## TASK DIRECTIONS
Write the records below out in full, character for character, with no pictures.

Segment Start: RECORD SET

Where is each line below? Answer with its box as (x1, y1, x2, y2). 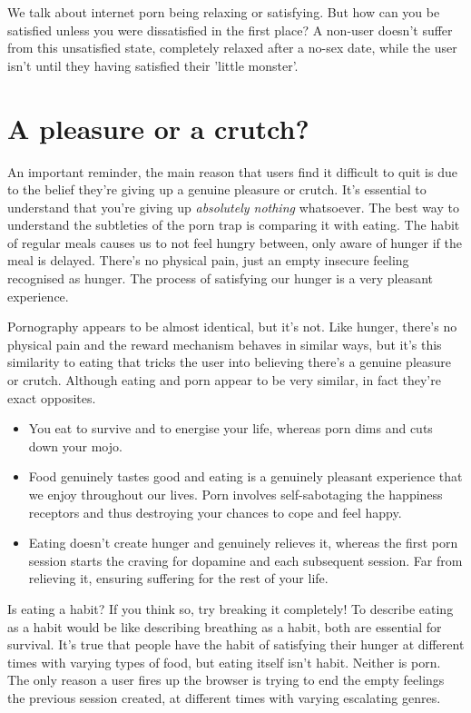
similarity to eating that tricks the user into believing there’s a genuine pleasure (7, 352, 452, 371)
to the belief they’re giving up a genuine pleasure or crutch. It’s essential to (7, 180, 427, 199)
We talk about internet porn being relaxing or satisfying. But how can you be (7, 3, 440, 21)
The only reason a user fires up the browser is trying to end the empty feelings (7, 670, 445, 689)
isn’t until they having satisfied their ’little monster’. (7, 55, 299, 74)
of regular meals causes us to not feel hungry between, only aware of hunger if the (7, 233, 462, 252)
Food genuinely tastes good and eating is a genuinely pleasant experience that (28, 467, 463, 486)
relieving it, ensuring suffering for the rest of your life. (28, 569, 329, 588)
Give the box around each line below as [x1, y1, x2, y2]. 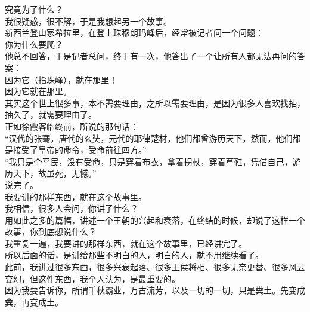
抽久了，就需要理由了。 [5, 108, 97, 121]
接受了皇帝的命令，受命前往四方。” [13, 143, 147, 156]
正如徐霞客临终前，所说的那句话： [5, 120, 138, 132]
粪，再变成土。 [5, 295, 63, 308]
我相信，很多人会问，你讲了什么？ [5, 202, 138, 215]
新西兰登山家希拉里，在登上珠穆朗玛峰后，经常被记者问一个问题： [5, 26, 263, 39]
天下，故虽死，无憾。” [13, 167, 97, 179]
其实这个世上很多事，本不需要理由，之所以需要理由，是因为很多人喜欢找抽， [5, 96, 305, 109]
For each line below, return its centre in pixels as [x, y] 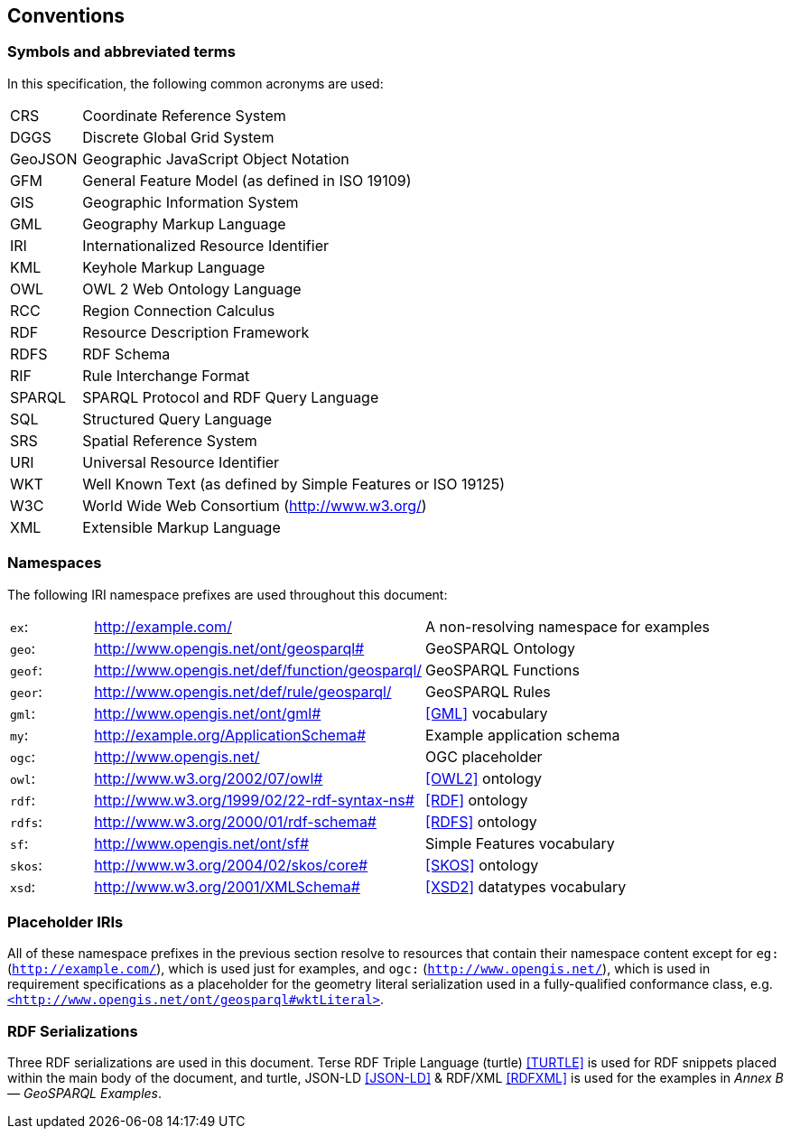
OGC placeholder [484, 756]
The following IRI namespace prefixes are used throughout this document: [228, 594]
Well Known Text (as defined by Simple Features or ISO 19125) [294, 484]
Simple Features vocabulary [520, 843]
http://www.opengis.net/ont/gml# [208, 713]
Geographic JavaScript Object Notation [216, 158]
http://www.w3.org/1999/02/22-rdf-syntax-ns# [254, 800]
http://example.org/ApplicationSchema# [230, 735]
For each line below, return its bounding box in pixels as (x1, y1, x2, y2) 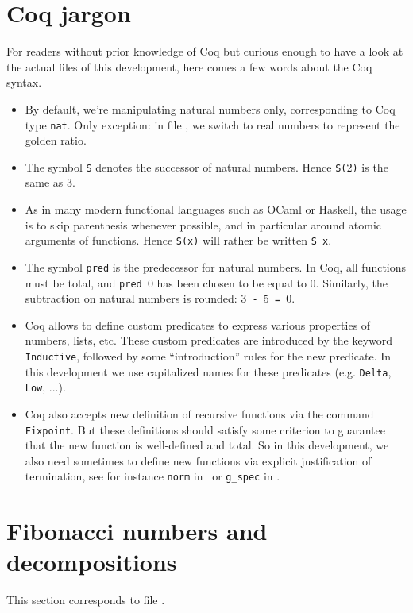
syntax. (6, 74, 42, 91)
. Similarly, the (315, 274, 388, 291)
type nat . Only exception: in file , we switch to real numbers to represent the (25, 116, 400, 133)
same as (25, 174, 64, 191)
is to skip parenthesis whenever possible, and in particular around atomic (25, 216, 382, 233)
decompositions (6, 546, 177, 578)
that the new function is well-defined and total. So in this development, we (25, 437, 389, 453)
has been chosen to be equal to (156, 274, 307, 291)
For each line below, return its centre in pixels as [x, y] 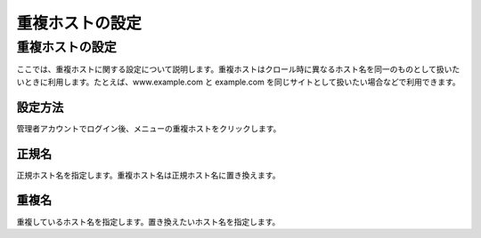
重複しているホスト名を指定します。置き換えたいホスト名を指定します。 [148, 221]
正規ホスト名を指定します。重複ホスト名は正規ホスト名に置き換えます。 [148, 175]
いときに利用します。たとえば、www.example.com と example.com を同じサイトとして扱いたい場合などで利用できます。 [238, 82]
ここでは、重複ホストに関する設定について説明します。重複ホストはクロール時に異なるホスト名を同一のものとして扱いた [238, 69]
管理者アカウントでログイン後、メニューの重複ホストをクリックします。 [149, 128]

Segment End: RECORD SET

## SOLVED EXERCISE
Where is each line below? Answer with its box as (x1, y1, x2, y2). 
similarity to eating that tricks the user into believing there’s a genuine pleasure (7, 352, 452, 371)
to the belief they’re giving up a genuine pleasure or crutch. It’s essential to (7, 180, 427, 199)
We talk about internet porn being relaxing or satisfying. But how can you be (7, 3, 440, 21)
The only reason a user fires up the browser is trying to end the empty feelings (7, 670, 445, 689)
isn’t until they having satisfied their ’little monster’. (7, 55, 299, 74)
of regular meals causes us to not feel hungry between, only aware of hunger if the (7, 233, 462, 252)
Food genuinely tastes good and eating is a genuinely pleasant experience that (28, 467, 463, 486)
relieving it, ensuring suffering for the rest of your life. (28, 569, 329, 588)
Give the box around each line below as [x1, y1, x2, y2]. 
抽久了，就需要理由了。 [5, 108, 97, 121]
接受了皇帝的命令，受命前往四方。” [13, 143, 147, 156]
正如徐霞客临终前，所说的那句话： [5, 120, 138, 132]
粪，再变成土。 [5, 295, 63, 308]
我相信，很多人会问，你讲了什么？ [5, 202, 138, 215]
新西兰登山家希拉里，在登上珠穆朗玛峰后，经常被记者问一个问题： [5, 26, 263, 39]
天下，故虽死，无憾。” [13, 167, 97, 179]
其实这个世上很多事，本不需要理由，之所以需要理由，是因为很多人喜欢找抽， [5, 96, 305, 109]
For each line below, return its centre in pixels as [x, y] 
OGC placeholder [484, 756]
The following IRI namespace prefixes are used throughout this document: [228, 594]
Well Known Text (as defined by Simple Features or ISO 19125) [294, 484]
Simple Features vocabulary [520, 843]
http://www.opengis.net/ont/gml# [208, 713]
Geographic JavaScript Object Notation [216, 158]
http://www.w3.org/1999/02/22-rdf-syntax-ns# [254, 800]
http://example.org/ApplicationSchema# [230, 735]
For each line below, return its bounding box in pixels as (x1, y1, x2, y2) 
syntax. (6, 74, 42, 91)
. Similarly, the (315, 274, 388, 291)
type nat . Only exception: in file , we switch to real numbers to represent the (25, 116, 400, 133)
same as (25, 174, 64, 191)
is to skip parenthesis whenever possible, and in particular around atomic (25, 216, 382, 233)
decompositions (6, 546, 177, 578)
that the new function is well-defined and total. So in this development, we (25, 437, 389, 453)
has been chosen to be equal to (156, 274, 307, 291)
For each line below, return its centre in pixels as [x, y] 
重複しているホスト名を指定します。置き換えたいホスト名を指定します。 [148, 221]
正規ホスト名を指定します。重複ホスト名は正規ホスト名に置き換えます。 [148, 175]
いときに利用します。たとえば、www.example.com と example.com を同じサイトとして扱いたい場合などで利用できます。 [238, 82]
ここでは、重複ホストに関する設定について説明します。重複ホストはクロール時に異なるホスト名を同一のものとして扱いた [238, 69]
管理者アカウントでログイン後、メニューの重複ホストをクリックします。 [149, 128]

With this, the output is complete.